14:57:01 ImportError: No module named compiler.ast
14:57:01 gyp ERR! configure error 
14:57:01 gyp ERR! stack Error: `gyp` failed with exit code: 1
14:57:01 gyp ERR! stack     at ChildProcess.onCpExit (/usr/local/lib/node_modules/npm/node_modules/node-gyp/lib/configure.js:305:16)
14:57:01 gyp ERR! stack     at emitTwo (events.js:106:13)
14:57:01 gyp ERR! stack     at ChildProcess.emit (events.js:191:7)
14:57:01 gyp ERR! stack     at Process.ChildProcess._handle.onexit (internal/child_process.js:215:12)
14:57:01 gyp ERR! System Linux 4.9.0-0.bpo.6-amd64
14:57:01 gyp ERR! command "/usr/bin/nodejs" "/usr/local/lib/node_modules/npm/node_modules/node-gyp/bin/node-gyp.js" "rebuild"
14:57:01 gyp ERR! cwd /src/node_modules/mmmagic
14:57:01 gyp ERR! node -v v6.11.0
14:57:01 gyp ERR! node-gyp -v v3.3.1
14:57:01 gyp ERR! not ok 
14:57:01 npm info lifecycle mmmagic@0.4.6~install: Failed to exec install script
14:57:01 npm WARN install:mmmagic@0.4.6 mmmagic@0.4.6 install: `node-gyp rebuild`
14:57:01 npm WARN install:mmmagic@0.4.6 Exit status 1

So I think that the python import error is a red herring. It looks like Firefox is hanging in ChromeDriver tests:

13:17:22   ve.dm.Node
13:17:22     ✔ canHaveChildren
13:17:22     ✔ canHaveChildrenNotContent
13:17:22     ✔ getLength
13:17:22     ✔ getOuterLength
13:17:22     ✔ setLength
13:17:22     ✔ adjustLength
13:17:22     ✔ getAttribute
13:17:22     ✔ setRoot
13:17:22     ✔ attach
13:17:22     ✔ detach
13:17:22     ✔ canBeMergedWith
13:17:22     ✔ getClonedElement
13:17:30 20 08 2018 13:17:30.913:WARN [web-server]: 404: /null
13:17:53 20 08 2018 13:17:52.941:WARN [Firefox 52.0.0 (Linux 0.0.0)]: Disconnected (1 times), because no message in 30000 ms.
13:17:53 Firefox 52.0.0 (Linux 0.0.0) ERROR
13:17:53   Disconnected, because no message in 30000 ms.
13:17:53 20 08 2018 13:17:53.357:INFO [karma]: Restarting Firefox 52.0.0 (Linux 0.0.0) (1 of 2 attempts)
13:17:57 20 08 2018 13:17:57.721:INFO [Firefox 52.0.0 (Linux 0.0.0)]: Connected on socket BkqKrKnctq7jeFdRAAAC with id 2508817
13:18:00 20 08 2018 13:18:00.050:WARN [web-server]: 404: /null
13:18:27 20 08 2018 13:18:27.728:WARN [Firefox 52.0.0 (Linux 0.0.0)]: Disconnected (2 times), because no message in 30000 ms.
13:18:27 Firefox 52.0.0 (Linux 0.0.0) ERROR
13:18:27   Disconnected, because no message in 30000 ms.
13:18:27 20 08 2018 13:18:27.736:INFO [karma]: Restarting Firefox 52.0.0 (Linux 0.0.0) (2 of 2 attempts)
13:18:31 20 08 2018 13:18:31.326:INFO [Firefox 52.0.0 (Linux 0.0.0)]: Connected on socket mgbjJsyoDN0qYTC8AAAD with id 2508817
13:19:01 20 08 2018 13:19:01.335:WARN [Firefox 52.0.0 (Linux 0.0.0)]: Disconnected (3 times), because no message in 30000 ms.
13:19:01 Firefox 52.0.0 (Linux 0.0.0) ERROR
13:19:01   Disconnected, because no message in 30000 ms.

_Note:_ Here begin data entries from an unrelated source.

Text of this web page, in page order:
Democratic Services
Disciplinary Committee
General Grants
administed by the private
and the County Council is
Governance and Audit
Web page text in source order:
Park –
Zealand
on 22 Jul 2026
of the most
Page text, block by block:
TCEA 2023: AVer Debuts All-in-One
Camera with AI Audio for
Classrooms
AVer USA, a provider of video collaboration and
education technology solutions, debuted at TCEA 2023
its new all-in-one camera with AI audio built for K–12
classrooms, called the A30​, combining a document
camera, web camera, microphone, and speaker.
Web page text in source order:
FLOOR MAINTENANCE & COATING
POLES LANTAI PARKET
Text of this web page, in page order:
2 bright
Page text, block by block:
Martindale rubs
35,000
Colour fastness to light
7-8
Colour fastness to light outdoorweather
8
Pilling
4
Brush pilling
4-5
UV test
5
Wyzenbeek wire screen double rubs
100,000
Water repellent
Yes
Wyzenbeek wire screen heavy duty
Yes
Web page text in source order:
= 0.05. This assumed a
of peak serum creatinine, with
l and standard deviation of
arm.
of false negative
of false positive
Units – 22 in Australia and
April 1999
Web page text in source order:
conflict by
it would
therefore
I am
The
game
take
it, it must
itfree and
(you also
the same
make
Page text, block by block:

Yes, I always assumed this 30s test timeout was the issue, but don't know what's causing it.

NB we only enabled FF testing a few months ago as a nice-to-have, but it is only a few edge case tests that could pass in Chrome and fail in FF, so we could probably get away with disabling the FF tests if it makes CI more reliable.

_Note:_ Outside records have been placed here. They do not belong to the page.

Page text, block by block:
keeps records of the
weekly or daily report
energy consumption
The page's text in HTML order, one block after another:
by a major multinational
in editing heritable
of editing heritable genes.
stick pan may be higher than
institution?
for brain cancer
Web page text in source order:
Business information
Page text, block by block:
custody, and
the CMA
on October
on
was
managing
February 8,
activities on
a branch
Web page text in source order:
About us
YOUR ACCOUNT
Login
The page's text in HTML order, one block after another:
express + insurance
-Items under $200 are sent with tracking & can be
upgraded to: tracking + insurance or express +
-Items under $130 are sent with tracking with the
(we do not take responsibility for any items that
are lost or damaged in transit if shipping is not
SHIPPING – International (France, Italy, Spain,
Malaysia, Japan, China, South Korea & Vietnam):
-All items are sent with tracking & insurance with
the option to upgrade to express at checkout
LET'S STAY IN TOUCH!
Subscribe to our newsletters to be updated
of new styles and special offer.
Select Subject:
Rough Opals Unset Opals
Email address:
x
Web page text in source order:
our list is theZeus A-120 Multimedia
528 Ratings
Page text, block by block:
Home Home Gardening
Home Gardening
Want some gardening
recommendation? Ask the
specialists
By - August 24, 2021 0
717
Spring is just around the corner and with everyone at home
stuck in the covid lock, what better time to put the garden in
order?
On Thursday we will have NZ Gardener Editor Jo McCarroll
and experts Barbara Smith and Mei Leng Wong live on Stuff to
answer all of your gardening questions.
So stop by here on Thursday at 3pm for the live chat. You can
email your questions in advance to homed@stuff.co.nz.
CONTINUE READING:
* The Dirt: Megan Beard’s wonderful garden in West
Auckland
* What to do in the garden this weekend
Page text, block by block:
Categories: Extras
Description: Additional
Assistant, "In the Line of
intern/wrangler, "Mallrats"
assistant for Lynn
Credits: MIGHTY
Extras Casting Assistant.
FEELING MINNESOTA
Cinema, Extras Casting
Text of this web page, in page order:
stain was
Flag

That would probably be wise at least for now, since it seems to be only Firefox which is failing regularly.

Change 454072 had a related patch set uploaded (by Jforrester; owner: Jforrester):
[VisualEditor/VisualEditor@master] build: Temporarily disable qunit testing in Firefox due to CI issues

https://gerrit.wikimedia.org/r/454072

Change 454072 merged by jenkins-bot:
[VisualEditor/VisualEditor@master] build: Temporarily disable qunit testing in Firefox due to CI issues

https://gerrit.wikimedia.org/r/454072

Esanders lowered the priority of this task from High to Medium.Aug 20 2018, 7:25 PM

Lowering priority to reflect this bug is essentially about getting FF testing back online.

Change 454168 had a related patch set uploaded (by Bartosz Dziewoński; owner: Bartosz Dziewoński):
[mediawiki/extensions/VisualEditor@master] Update VE core submodule to master (510506739)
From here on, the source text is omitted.